И как это не устанет, он целовать глаза, руки, потом станет целовать грудь, ноги, всю, и ведь мне не стыдно: а ведь я и тогда была потом уж такая же, как теперь. Вы знаете, Вера Павловна, ведь я и женского взгляда стыжусь, право; наши девушки скажут вам, какая я застенчивая, ведь я потому и живу в особой комнате. А как же это странно, вы не поверите, что, когда он на меня любуется и целует, мне вовсе не было стыдно, а только так приятно, и так легко дышится; отчего ж это, Вера Павловна, что я своих девушек стыжусь, а его взгляда мне не стыдно? Это, я думаю, не оттого ли, что ведь он мне уж и не казался другим человеком, а как будто мы оба один человек; это как будто не он на меня смотрит, а я сама на себя смотрю, это не он меня целует, а я сама себя целую, — право, так мне представлялось; оттого мне и не стыдно. Да вы это знаете, вам не нужно этого рассказывать. А только, как подумаешь об этом, то не можешь оторваться от этой мысли. Нет, я уж пойду, Вера Павловна, больше и говорить ни о чем нельзя. Я только хотела сказать, какой Сашенька добрый.

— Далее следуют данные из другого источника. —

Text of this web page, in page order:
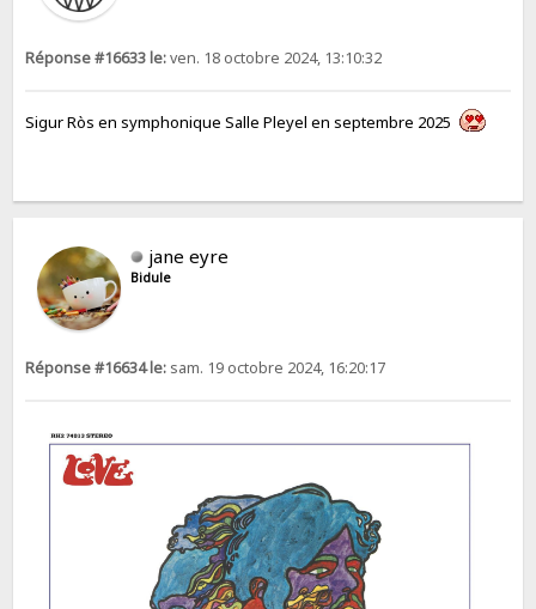
Réponse #16633 le:ven. 18 octobre 2024, 13:10:32
Sigur Ròs en symphonique Salle Pleyel en septembre 2025
jane eyre
Bidule
Réponse #16634 le: sam. 19 octobre 2024, 16:20:17
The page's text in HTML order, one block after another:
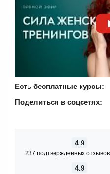
Есть бесплатные курсы:
Поделиться в соцсетях:
4.9
237 подтвержденных отзывов
4.9
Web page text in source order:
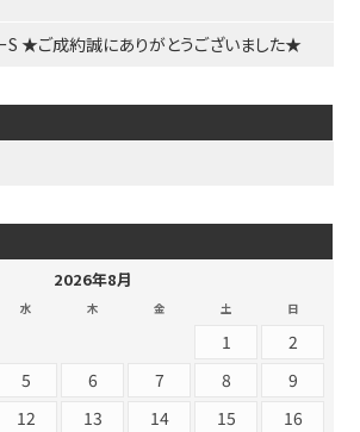
S ★ご成約誠にありがとうございました★
2026年8月
水 木 金 土 日
1
2
5 6 7 8
9
12 13 14 15
16
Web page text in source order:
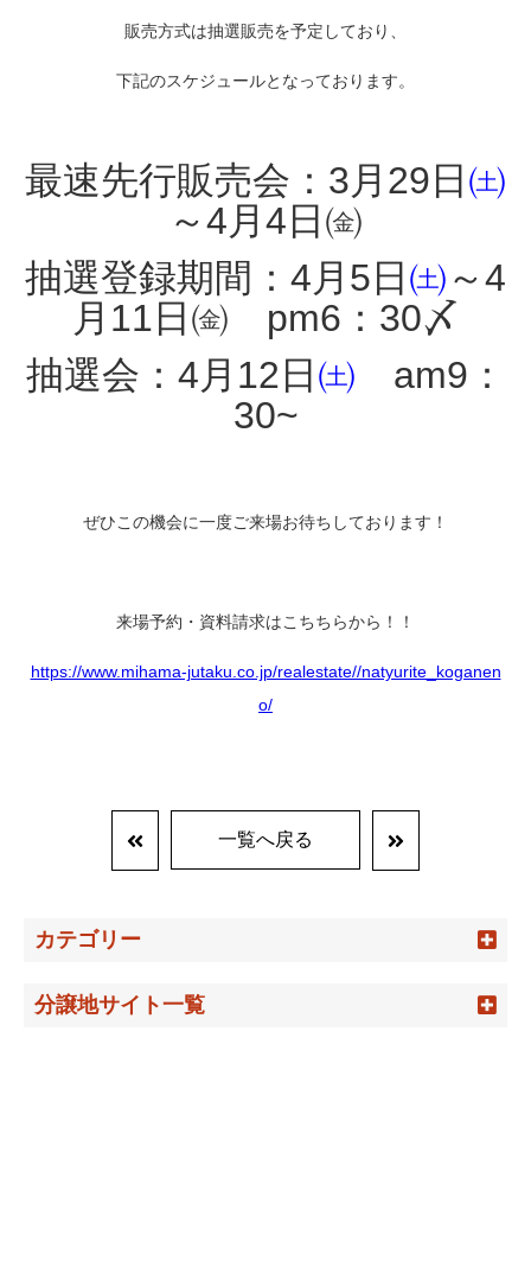
販売方式は抽選販売を予定しており、
下記のスケジュールとなっております。
最速先行販売会：3月29日 ㈯
～4月4日㈮
抽選登録期間：4月5日 ㈯～4
月11日㈮ pm6：30〆
抽選会：4月12日 ㈯ am9：
30~
ぜひこの機会に一度ご来場お待ちしております！
来場予約・資料請求はこちちらから！！
https://www.mihama-jutaku.co.jp/realestate//natyurite_koganen
o/
一覧へ戻る
カテゴリー
分譲地サイト一覧
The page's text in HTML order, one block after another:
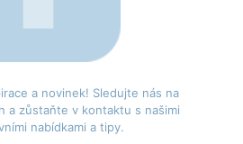
a novinek! Sledujte nás na
a zůstaňte v kontaktu s našimi
nabídkami a tipy.
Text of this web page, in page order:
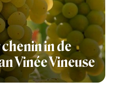
in de
Vinée Vineuse
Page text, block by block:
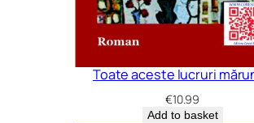
Toate aceste lucruri
€10.99
Add to basket
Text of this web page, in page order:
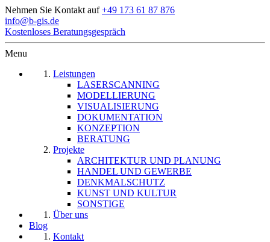
Nehmen Sie Kontakt auf+49 173 61 87 876
info@b-gis.de
Kostenloses Beratungsgespräch
Menu
Leistungen
LASERSCANNING
MODELLIERUNG
VISUALISIERUNG
DOKUMENTATION
KONZEPTION
BERATUNG
Projekte
ARCHITEKTUR UND PLANUNG
HANDEL UND GEWERBE
DENKMALSCHUTZ
KUNST UND KULTUR
SONSTIGE
Über uns
Blog
Kontakt
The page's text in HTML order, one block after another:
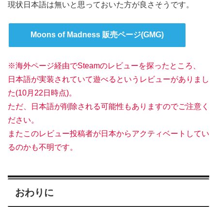
現状日本語は無いと思っておいた方が良さそうです。
Moons of Madness 販売ページ(GMG)
※海外ページ経由でSteamのレビューを探ったところ、
日本語が実装されていて遊べるというレビューがありまし
た(10月22日時点)。
ただ、日本語が削除される可能性もありますのでご注意く
ださい。
またこのレビュー投稿者が日本からアクティベートしてい
るのかも不明です。
おわりに
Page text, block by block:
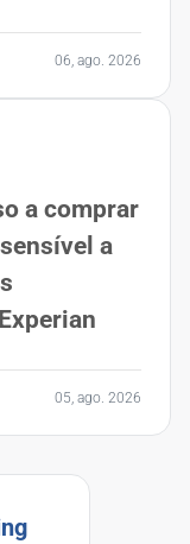
06, ago. 2026
a comprar
a
05, ago. 2026
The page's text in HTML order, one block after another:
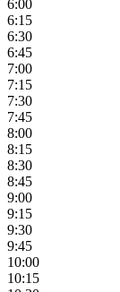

Крюкова досказала Вере Павловне свою историю уже в другие дни. Они с Кирсановым прожили около двух лет. Признаки начинавшейся болезни как будто исчезли. Но в конце второго года, когда пришла весна, чахотка вдруг обнаружилась уже в сильном развитии. Жить с Кирсановым значило бы Крюковой обрекать себя на скорую смерть. Отказавшись от этой связи, она могла еще рассчитывать, что болезнь опять заглохнет надолго. Они решились расстаться. Заниматься какою-нибудь усидчивою работою также значило бы губить себя. Надобно было искать должности экономки, горничной, няньки, — что-нибудь такое, — и у такой госпожи, при которой не было бы утомительных обязанностей, да не было бы — это главное, — и неприятностей: условия, довольно редкие. Но нашлось такое место. У Кирсанова были знакомства между начинающими артистами; через них Крюкова определилась в горничные к одной из актрис русского театра, отличной женщине. Долго расставались они с Кирсановым, и не могли расстаться: «завтра отправляюсь на свою должность», и одно завтра проходило за другим: плакали, плакали, и все сидели обнявшись, пока уже сама актриса, знавшая, по какому случаю поступает к ней горничная, приехала за нею сама: догадалась, почему горничная долго не является, и увезла ее от продления разлуки, вредного для нее.